GERARD PAYEN : « 3 A 4 MILLIARDS DE PERSONNES ONT BESOIN D’UN MEILLEUR ACCES A L’EAU » (Paris)

Les besoins en eau potable dans le monde sont sous-estimés : des milliards de personnes sont concernées

Les besoins d’amélioration de l’accès à l’eau potable dans le monde sont mal connus. Les informations statistiques disponibles au niveau mondial sont peu détaillées. Les politiques publiques sont cependant orientées par l’information disponible. Ainsi, l’actuel Objectif du Millénaire pour le Développement est-il mesuré selon un indicateur qui ne concerne qu’un accès à l’eau minimum n’assurant pas la potabilité de l’eau. L’affirmation souvent répétée selon laquelle environ « 900 millions de personnes n’ont pas accès à l’eau potable » est très éloignée de la réalité.

Si la notion de potabilité est assez claire, celle d’accès à l’eau potable est beaucoup plus floue, laissant la porte ouverte à de multiples interprétations. En outre, le droit à l’eau potable, reconnu comme un droit de l’homme en 2010, requiert des modalités d’accès à l’eau qui vont plus loin que la simple « potabilité » de l’eau.

Selon les critères utilisés pour définir un accès satisfaisant à l’eau potable, on peut évaluer le besoin actuel à moins d’un milliard de personnes (1 personne sur 8) ou à près de 4 milliards (plus de la moitié de la population mondiale).

Malgré l’absence de données statistiques précises, des raisonnements permettent d’utiliser l’information disponible pour estimer les ordres de grandeur des différents besoins d’accès à l’eau potable. Les estimations de l’auteur conduisent à affirmer que ce sont des milliards de gens qui ont besoin d’une amélioration de leur accès quotidien à l’eau.

Au moins 1,9 milliard de personnes n’utilisent que de l’eau malsaine, dangereuse pour leur santé, tandis que 3,4 milliards utilisent au moins de temps en temps une eau de qualité incertaine. La potabilité de l’eau n’est pas assurée pour un très grand nombre de personnes, environ la moitié de l’humanité.

Le droit à l’eau potable a été reconnu par la communauté internationale en 2010. Sa mise en œuvre concerne au moins autant de personnes que la potabilité de l’eau, et peut-être même davantage, car la potabilité n’est qu’un des éléments de ce droit.
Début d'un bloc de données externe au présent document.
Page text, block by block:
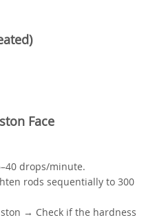
Face‌
drops/minute.
rods sequentially to 300
→ Check if the hardness
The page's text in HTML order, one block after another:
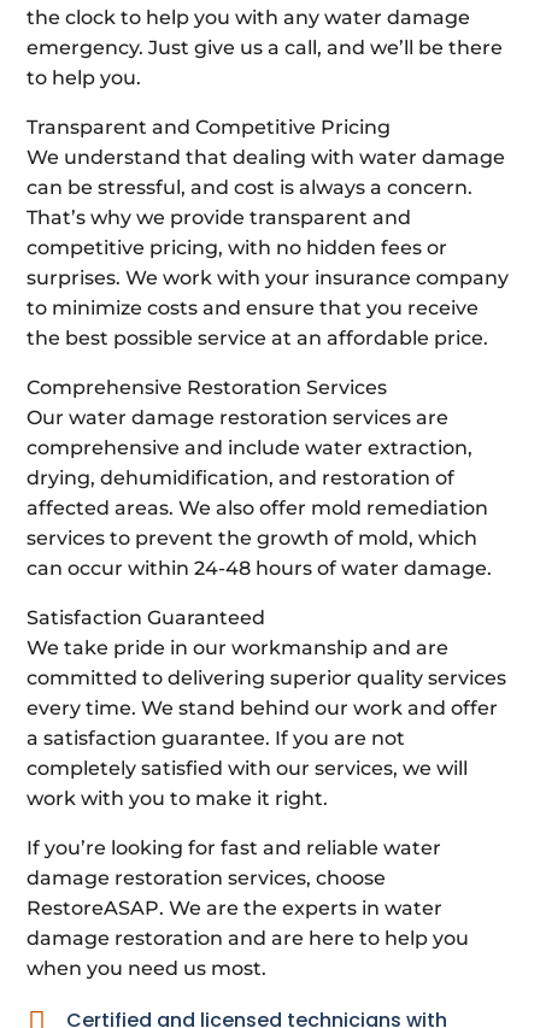
the clock to help you with any water damage
emergency. Just give us a call, and we’ll be there
to help you.
Transparent and Competitive Pricing
We understand that dealing with water damage
can be stressful, and cost is always a concern.
That’s why we provide transparent and
competitive pricing, with no hidden fees or
surprises. We work with your insurance company
to minimize costs and ensure that you receive
the best possible service at an affordable price.
Comprehensive Restoration Services
Our water damage restoration services are
comprehensive and include water extraction,
drying, dehumidification, and restoration of
affected areas. We also offer mold remediation
services to prevent the growth of mold, which
can occur within 24-48 hours of water damage.
Satisfaction Guaranteed
We take pride in our workmanship and are
committed to delivering superior quality services
every time. We stand behind our work and offer
a satisfaction guarantee. If you are not
completely satisfied with our services, we will
work with you to make it right.
If you’re looking for fast and reliable water
damage restoration services, choose
RestoreASAP. We are the experts in water
damage restoration and are here to help you
when you need us most.
Certified and licensed technicians with
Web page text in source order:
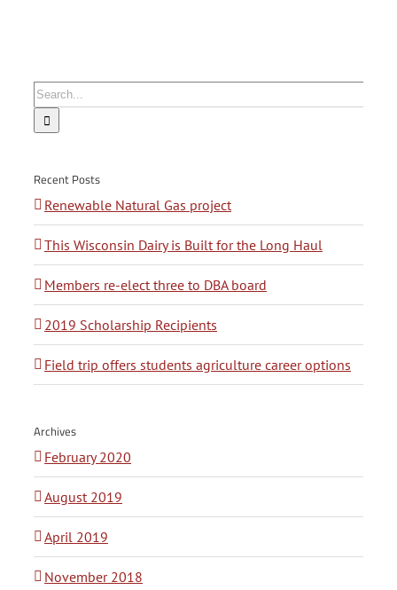
Search
for:
Recent Posts
Renewable Natural Gas project
This Wisconsin Dairy is Built for the Long Haul
Members re-elect three to DBA board
2019 Scholarship Recipients
Field trip offers students agriculture career options
Archives
February 2020
August 2019
April 2019
November 2018
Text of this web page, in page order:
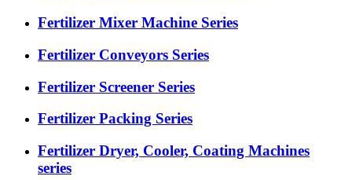
Fertilizer Mixer Machine Series
Fertilizer Conveyors Series
Fertilizer Screener Series
Fertilizer Packing Series
Fertilizer Dryer, Cooler, Coating Machines
series
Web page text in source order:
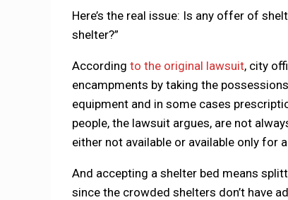
Here’s the real issue: Is any offer of
shelter?”
According to the original lawsuit, city
encampments by taking the
equipment and in some cases
people, the lawsuit argues, are not
either not available or available only for
And accepting a shelter bed means
since the crowded shelters don’t have
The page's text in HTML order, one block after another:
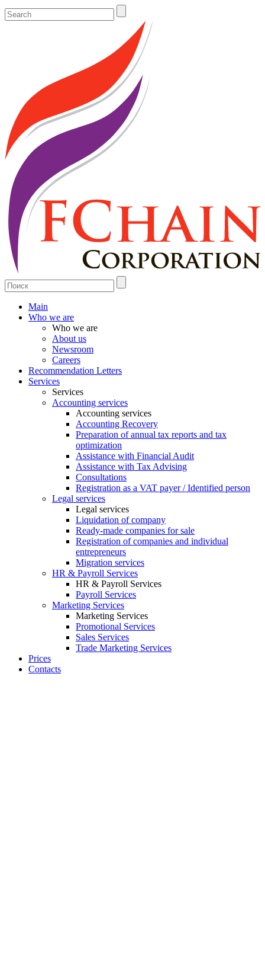
Main
Who we are
Who we are
About us
Newsroom
Careers
Recommendation Letters
Services
Services
Accounting services
Accounting services
Accounting Recovery
Preparation of annual tax reports and tax
optimization
Assistance with Financial Audit
Assistance with Tax Advising
Consultations
Registration as a VAT payer / Identified person
Legal services
Legal services
Liquidation of company
Ready-made companies for sale
Registration of companies and individual
entrepreneurs
Migration services
HR & Payroll Services
HR & Payroll Services
Payroll Services
Marketing Services
Marketing Services
Promotional Services
Sales Services
Trade Marketing Services
Prices
Contacts
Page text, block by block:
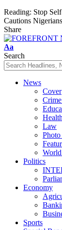
Reading: Stop
Cautions Nigerians
Share
Font
Resizer
Aa
Search
News
Cover
Health
Law
Politics
Economy
Sports
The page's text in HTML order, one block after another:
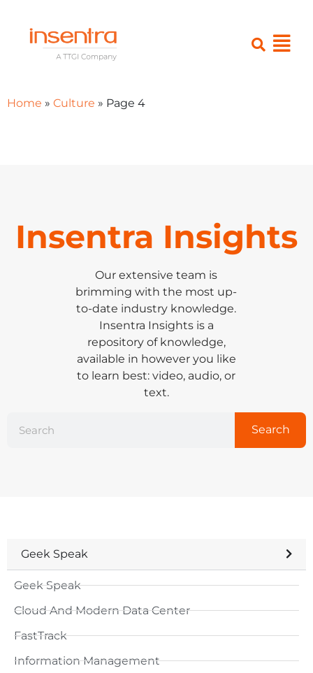
Home » Culture » Page 4
Insentra Insights
Our extensive team is
brimming with the most up-
to-date industry knowledge.
Insentra Insights is a
repository of knowledge,
available in however you like
to learn best: video, audio, or
text.
Search
Geek Speak
Geek Speak
Cloud And Modern Data Center
FastTrack
Information Management
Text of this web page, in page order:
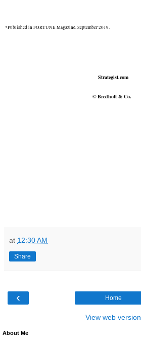
*Published in FORTUNE Magazine, September 2019.
Strategist.com
© Bredholt & Co.
at 12:30 AM
Share
‹ Home
View web version
About Me
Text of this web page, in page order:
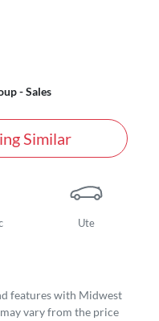
- Sales
Similar
Ute
features with Midwest
vary from the price
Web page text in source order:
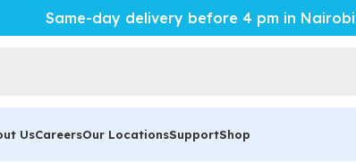
Same-day delivery before 4 pm in Nairobi
UsCareersOur LocationsSupportShop
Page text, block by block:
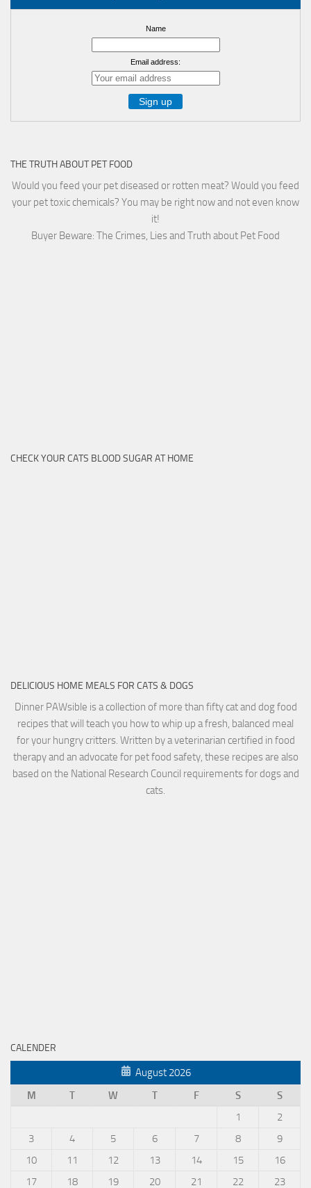
Name
Email address:
THE TRUTH ABOUT PET FOOD
Would you feed your pet diseased or rotten meat? Would you feed
your pet toxic chemicals? You may be right now and not even know
it!
Buyer Beware: The Crimes, Lies and Truth about Pet Food
CHECK YOUR CATS BLOOD SUGAR AT HOME
DELICIOUS HOME MEALS FOR CATS & DOGS
Dinner PAWsible is a collection of more than fifty cat and dog food
recipes that will teach you how to whip up a fresh, balanced meal
for your hungry critters. Written by a veterinarian certified in food
therapy and an advocate for pet food safety, these recipes are also
based on the National Research Council requirements for dogs and
cats.
CALENDER
August 2026
M
T W T F S
S
1
2
3
4 5 6 7 8
9
10
11 12 13 14 15
16
17
18 19 20 21 22 23
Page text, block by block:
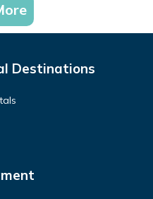
Destinations
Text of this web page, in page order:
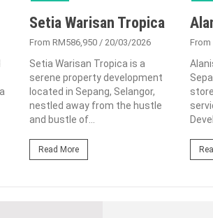
Setia Warisan Tropica
From RM586,950 / 20/03/2026
Setia Warisan Tropica is a
serene property development
located in Sepang, Selangor,
nestled away from the hustle
and bustle of...
Read More
From
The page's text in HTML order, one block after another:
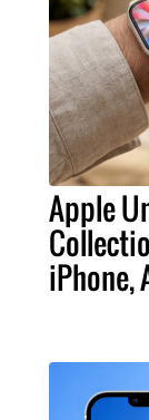
Apple
iPhone,
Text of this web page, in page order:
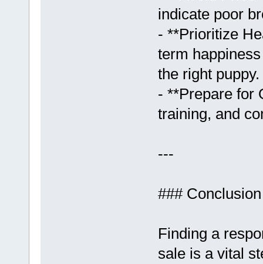
indicate poor
- **Prioritize
term
the right puppy.
- **Prepare for
training, and
---
### Conclusion
Finding a
sale is a vital
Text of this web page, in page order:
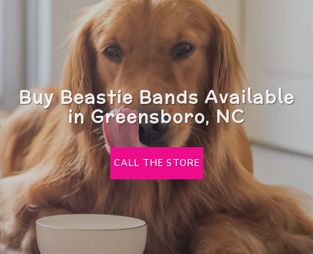
Buy Beastie Bands Available
in Greensboro, NC
CALL THE STORE
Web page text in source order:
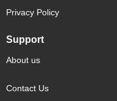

Il y en a d’autres comme l’accessibilité, l’acceptabilité, le cout abordable de l’eau. Au seul motif de la potabilité, plus de deux milliards de personnes n’ont pas leur droit à l’eau satisfait. Le nombre de personnes ayant besoin d’avoir leur droit à l’eau potable mieux satisfait semble dépasser les 3,4 milliards.

L’accès à l’eau crée une véritable fracture sociale : il y a d’un côté ceux qui ont de l’eau saine en permanence à domicile. Ils ne perçoivent pas vraiment la valeur de l’eau potable ni la chance dont ils bénéficient. De l’autre côté, il y a tous ceux qui ont un accès à l’eau plus difficile, plus risqué ou plus couteux. Ils sont bien plus nombreux, près de 4 milliards (environ 57 % de la population mondiale). L’eau potable a une valeur évidente pour eux mais ils n’y ont pas accès ou difficilement.

Les améliorations futures des statistiques des Nations Unies permettront de préciser ces estimations.

Ainsi, les besoins d’amélioration de l’accès à l’eau sont énormes. Ils ne concernent pas des centaines de millions de personnes mais des milliards. Un sursaut des politiques publiques est nécessaire pour assurer à chacun un accès satisfaisant à de l’eau véritablement potable.